Nella nuova proposta di Basilea si richiede di calcolare un requisito patrimoniale addizionale con cadenza almeno settimanale che è lo stressed Var.

Questo requisito addizionale verrà calcolato dalle Banche che utilizzano modelli interni validati dall’autorità di vigilanza per il calcolo del requisito patrimoniale a fronte del rischio di mercato.

Come si è detto, si utilizzerà un modello (Var) con un holding period di 10 giorni, con un livello di confidenza al 99% ma i dati di input che si utilizzeranno per implementare il modello saranno dei dati storici di un periodo di almeno dodici mesi sottoposti ad un forte stress finanziario.

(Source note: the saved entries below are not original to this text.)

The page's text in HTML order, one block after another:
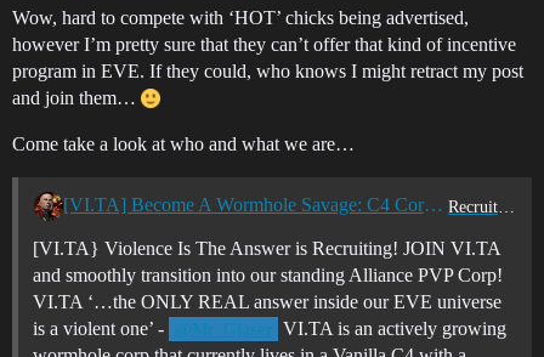
Wow, hard to compete with ‘HOT’ chicks being advertised,
however I’m pretty sure that they can’t offer that kind of incentive
program in EVE. If they could, who knows I might retract my post
and join them…
Come take a look at who and what we are…
[VI.TA] Become A Wormhole Savage: C4 Corp Recruiting - Join Violence Is The Answer Today! Recruitment Center
[VI.TA} Violence Is The Answer is Recruiting! JOIN VI.TA
and smoothly transition into our standing Alliance PVP Corp!
VI.TA ‘…the ONLY REAL answer inside our EVE universe
is a violent one’ -
@Mr_Glaser
VI.TA is an actively growing
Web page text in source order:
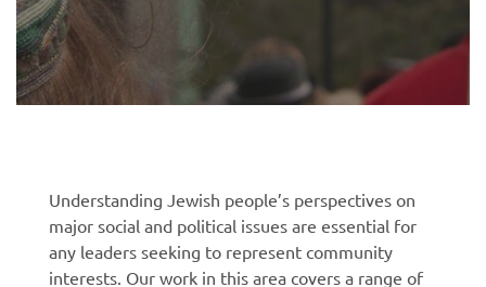
Understanding Jewish people’s perspectives on
major social and political issues are essential for
any leaders seeking to represent community
interests. Our work in this area covers a range of
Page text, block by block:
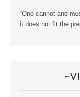
“One cannot and
it does not fit the
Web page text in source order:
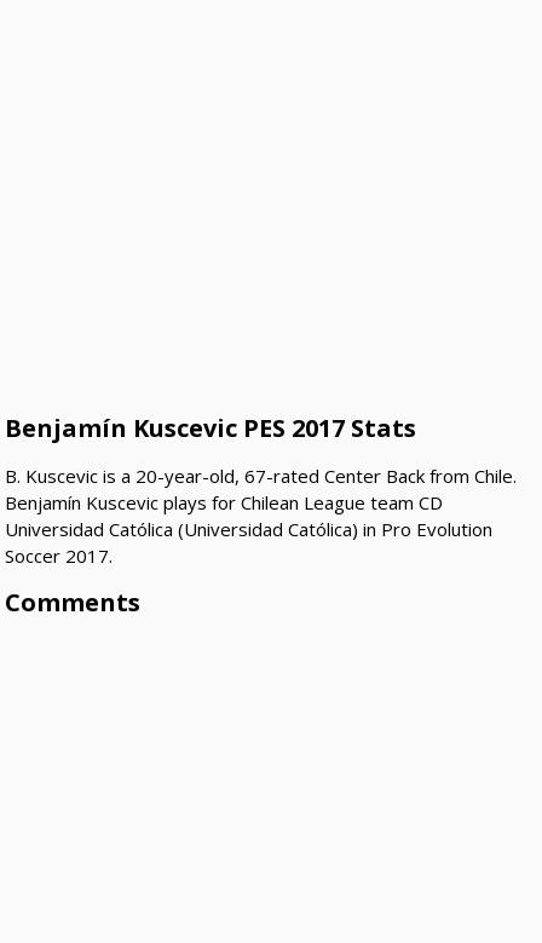
Benjamín Kuscevic PES 2017 Stats
B. Kuscevic is a 20-year-old, 67-rated Center Back from Chile.
Benjamín Kuscevic plays for Chilean League team CD
Universidad Católica (Universidad Católica) in Pro Evolution
Soccer 2017.
Comments
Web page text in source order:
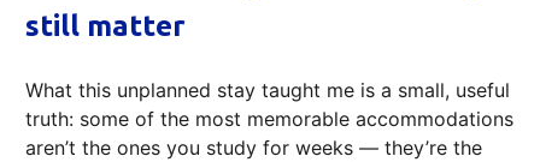
still matter
What this unplanned stay taught me is a small, useful
truth: some of the most memorable accommodations
aren’t the ones you study for weeks — they’re the
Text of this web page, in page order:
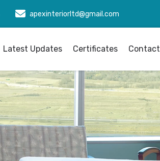
apexinteriorltd@gmail.com
Latest Updates Certificates Contact
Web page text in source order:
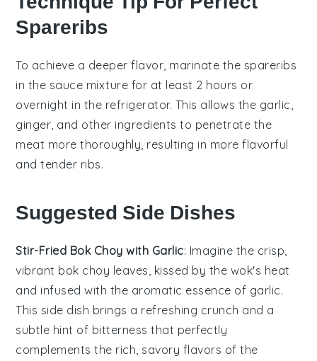
Spareribs
To achieve a deeper flavor, marinate the spareribs
in the sauce mixture for at least 2 hours or
overnight in the refrigerator. This allows the garlic
ginger , and other ingredients to penetrate the
meat more thoroughly, resulting in more flavorful
and tender ribs.
Suggested Side Dishes
Stir-Fried Bok Choy with Garlic: Imagine the crisp,
vibrant bok choy leaves, kissed by the wok's heat
and infused with the aromatic essence of garlic.
This side dish brings a refreshing crunch and a
subtle hint of bitterness that perfectly
complements the rich, savory flavors of the
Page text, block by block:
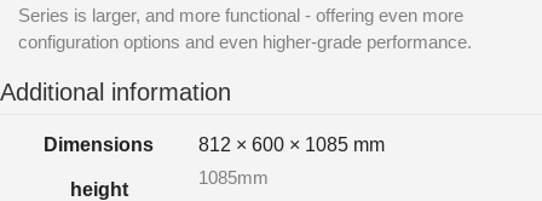
Series is larger, and more functional - offering even more
configuration options and even higher-grade performance.
Additional information
Dimensions 812 × 600 × 1085 mm
height
1085mm
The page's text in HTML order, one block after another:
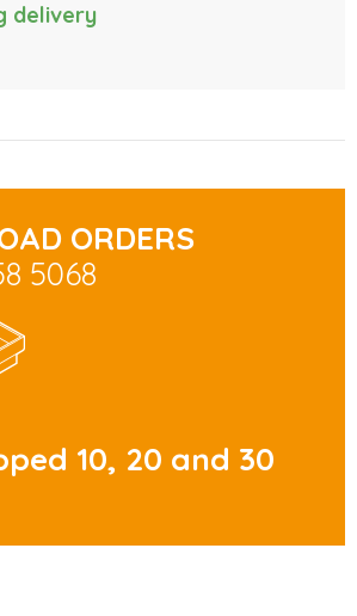
delivery
ORDERS
5068
10, 20 and 30
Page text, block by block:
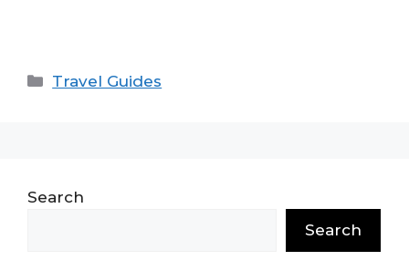
Categories
Travel Guides
Search
Search
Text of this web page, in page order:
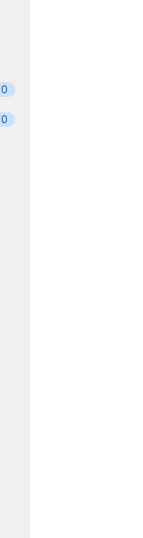
0
0
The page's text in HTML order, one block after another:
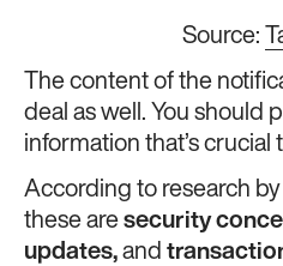
Source:
The content of the
deal as well. You should
information that’s crucial
According to research by
these are security
updates, and
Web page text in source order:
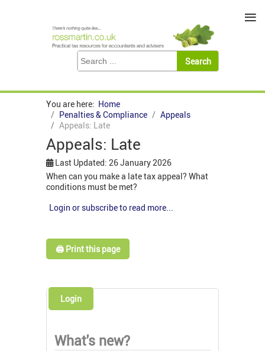
You are here: Home
Penalties & Compliance
Appeals
Appeals: Late
Appeals: Late
Last Updated: 26 January 2026
When can you make a late tax appeal? What
conditions must be met?
Login or subscribe to read more...
🖨️ Print this page
Login
What's new?
≡
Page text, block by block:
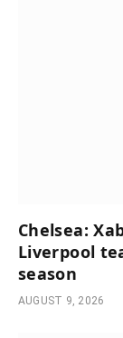
Chelsea:
Liverpool
season
AUGUST 9, 2026
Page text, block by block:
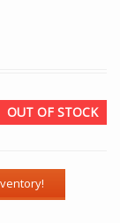
OUT OF STOCK
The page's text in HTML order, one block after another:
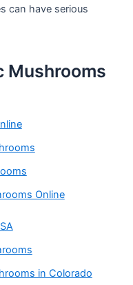
can have serious
Mushrooms
Online
in Colorado
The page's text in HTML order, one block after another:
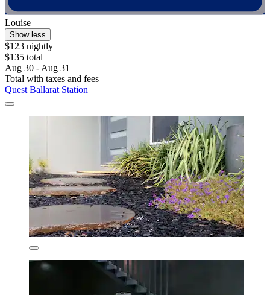
Louise
Show less
$123 nightly
$135 total
Aug 30 - Aug 31
Total with taxes and fees
Quest Ballarat Station
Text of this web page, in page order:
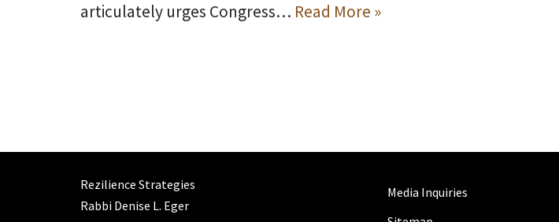
articulately urges Congress… Read More »
Rezilience Strategies
Rabbi Denise L. Eger
Media Inquiries
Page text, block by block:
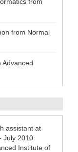
from Normal
Advanced
assistant at
July 2010:
Institute of
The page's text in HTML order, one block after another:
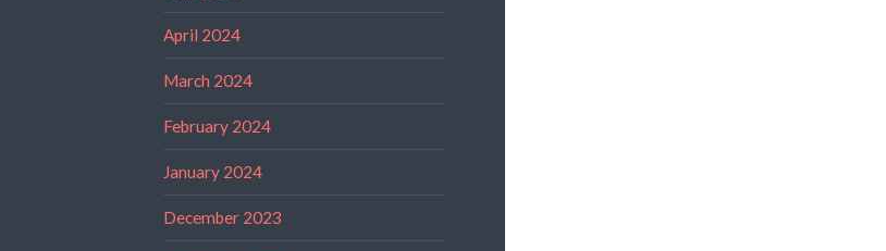
April 2024
March 2024
February 2024
January 2024
December 2023
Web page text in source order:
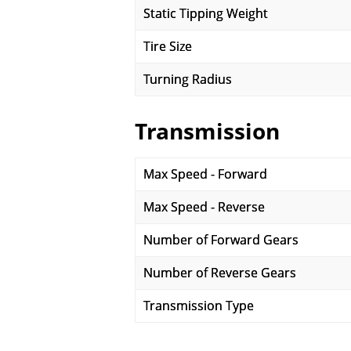
Static Tipping Weight
Tire Size
Turning Radius
Transmission
Max Speed - Forward
Max Speed - Reverse
Number of Forward Gears
Number of Reverse Gears
Transmission Type
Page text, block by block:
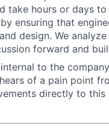
take hours or days
ensuring that
design. We
forward and
to the
of a pain point
directly to
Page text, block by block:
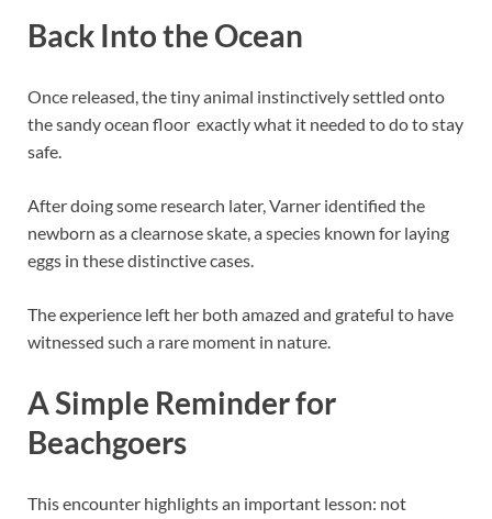
Back Into the Ocean
Once released, the tiny animal instinctively settled onto
the sandy ocean floor exactly what it needed to do to stay
safe.
After doing some research later, Varner identified the
newborn as a clearnose skate, a species known for laying
eggs in these distinctive cases.
The experience left her both amazed and grateful to have
witnessed such a rare moment in nature.
A Simple Reminder for
Beachgoers
This encounter highlights an important lesson: not
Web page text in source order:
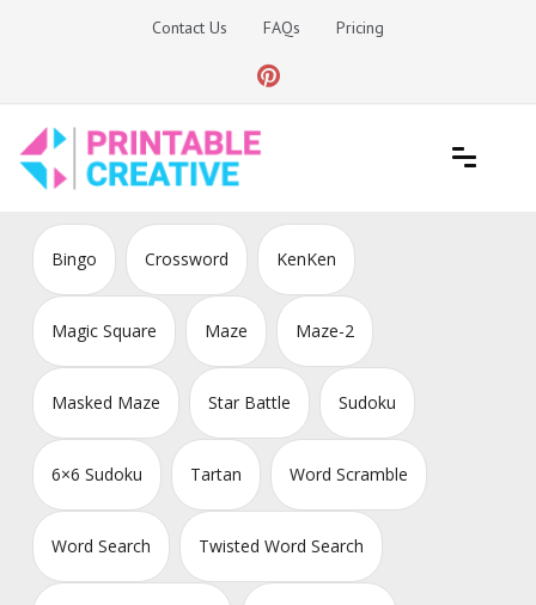
Contact Us FAQs Pricing
DIY Printable Generators
Bingo Crossword KenKen
Magic Square Maze Maze-2
Masked Maze Star Battle Sudoku
6×6 Sudoku Tartan Word Scramble
Word Search Twisted Word Search
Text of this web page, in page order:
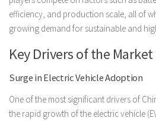
efficiency, and production scale, all of
growing demand for sustainable and
Key Drivers of the Market
Surge in Electric Vehicle Adoption
One of the most significant drivers of
the rapid growth of the electric vehicle
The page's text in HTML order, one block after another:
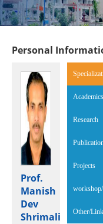
Personal
Prof.
Manish
Dev
Shrimali
Academics
Research
Projects
Other/
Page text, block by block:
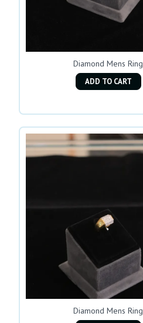
Diamond Mens Ring
ADD TO CART
Diamond Mens Ring

Per scegliere un periodo storico ai fini della calibrazione, gli enti devono formulare una metodologia per individuare un periodo di stress pertinente per i loro portafogli

correnti, sulla base di uno dei due seguenti metodi (EBA, Guidelines on Stressed

Value At Risk (Stressed VaR), 2012) : • metodo basato sul giudizio; • metodo formulistico.

1)Il metodo basato sul giudizio non si serve di un’analisi quantitativa dettagliata per individuare il periodo preciso da utilizzare per la calibrazione, bensì di un’analisi ad alto livello dei rischi insiti nel portafoglio corrente di un ente e dei precedenti periodi di stress connessi a tali fattori di rischio. Nell’applicare questo metodo basato sul giudizio, gli enti dovrebbero includere elementi quantitativi di analisi.

2) Per contro, il metodo formulistico applica, oltre al giudizio di esperti, un’analisi quantitativa più sistematica per individuare il periodo storico che rappresenta uno stress significativo per il portafoglio corrente di un ente.

Sempre riguardo al periodo di stress, il Comitato fa riferimento, a titolo di esempio la crisi del 2008, la crisi russa del 1998, la crisi del 1993 ed altri periodi di stress acuti.

Quindi, con l’aggiunta dello stressed var, le Banche dovranno rispettare su base giornaliera un requisito patrimoniale a fronte del rischio di mercato rappresentato dalla somma di due componenti:

1) il valore più elevato tra: la misura del VaR del giorno precedente (VaR(t-1)) e la media delle misure del VaR giornaliero calcolata nei 60 gg operativi precedenti (VaR avg ) moltiplicata per un fattore moltiplicativo;

2) il valore più elevato tra: l'ultima misura disponibile del VaR in condizioni di stress (sVaR (t-1)) e la media delle misure del VaR in condizioni di stress calcolata nei 60 gg. operativi precedenti (sVaR avg ) moltiplicata per un fattore moltiplicativo;

RP= max [𝑽𝑨𝑹𝒕−𝟏; 𝒎𝒄∗ 𝑽𝑨𝑹𝒂𝒗𝒈 ] + max [𝒔𝑽𝑨𝑹𝒕−𝟏; 𝒎𝒔∗ 𝒔𝑽𝑨𝑹𝒕−𝟏] Sicuramente con l’inserimento dello stressed var c’è stato un incremento notevole del requisito patrimoniale per il rischio di mercato rispetto alla disciplina previgente. Ciò, però, ha suscitato anche delle critiche da parte degli studiosi.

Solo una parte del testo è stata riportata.